Analysis

The north is burning, but an invasion of Lebanon solves nothing

Israel needs time to build up the IDF for a decisive campaign against Hezbollah, but with a Gaza hostage deal unlikely, it has no easy way to end a fight in the north and bring residents home

Lazar Berman

Lazar Berman is The Times of Israel's diplomatic reporter

Prime Minister Benjamin Netanyahu (second right) visits Kiryat Shmona on the border with Lebanon, June 5, 2024. (Amos Ben Gershom/GPO)
Prime Minister Benjamin Netanyahu (second right) visits Kiryat Shmona on the border with Lebanon, June 5, 2024. (Amos Ben Gershom/GPO)

In the late 6th century BCE, as Jews were returning from Babylon to Zion and rebuilding the Second Temple, the Chinese strategist Sun Tzu sat near the mouth of the Yangtze River and wrote one of his famous dictums: “He will win who knows when to fight and when not to fight.”
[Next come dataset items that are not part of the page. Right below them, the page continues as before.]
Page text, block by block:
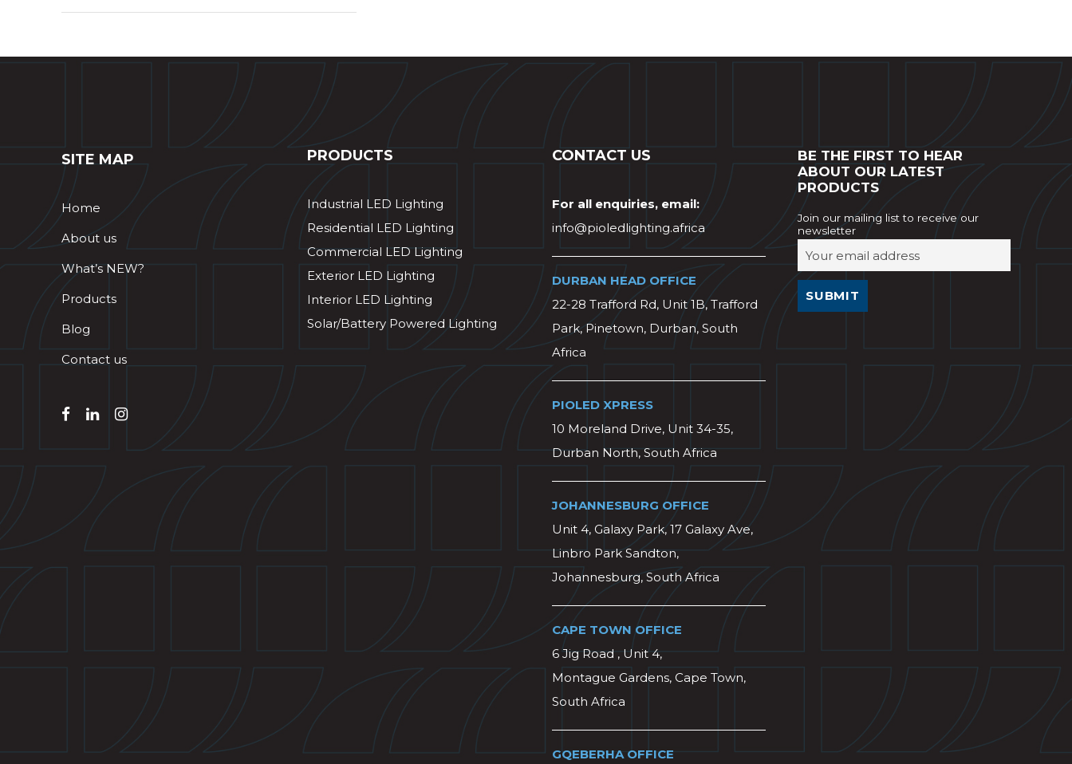
SITE MAP
Home
About us
What’s NEW?
Products
Blog
Contact us
PRODUCTS
Industrial LED Lighting
Residential LED Lighting
Commercial LED Lighting
Exterior LED Lighting
Interior LED Lighting
Solar/Battery Powered Lighting
CONTACT US
For all enquiries, email:
info@pioledlighting.africa
DURBAN HEAD OFFICE
22-28 Trafford Rd, Unit 1B, Trafford
Park, Pinetown, Durban, South
Africa
PIOLED XPRESS
10 Moreland Drive, Unit 34-35,
Durban North, South Africa
JOHANNESBURG OFFICE
Unit 4, Galaxy Park, 17 Galaxy Ave,
Linbro Park Sandton,
Johannesburg, South Africa
CAPE TOWN OFFICE
6 Jig Road , Unit 4,
Montague Gardens, Cape Town,
South Africa
GQEBERHA OFFICE
BE THE FIRST TO HEAR
ABOUT OUR LATEST
PRODUCTS
Join our mailing list to receive our
newsletter
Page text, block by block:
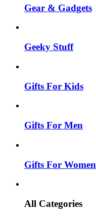
Gear & Gadgets
Geeky Stuff
Gifts For Kids
Gifts For Men
Gifts For Women
All Categories

For eight months, Prime Minister Benjamin Netanyahu has decided the time is not right to fight in the north, at least not a full-fledged war.

To deal with Hezbollah’s incessant rocket fire and drone attacks from Lebanon, Netanyahu decided to evacuate tens of thousands of civilians from their homes early in the fight, and then embark on a slowly escalating campaign against the Iran-backed terror group’s fighters and infrastructure.

But that approach seems to be rapidly approaching its end.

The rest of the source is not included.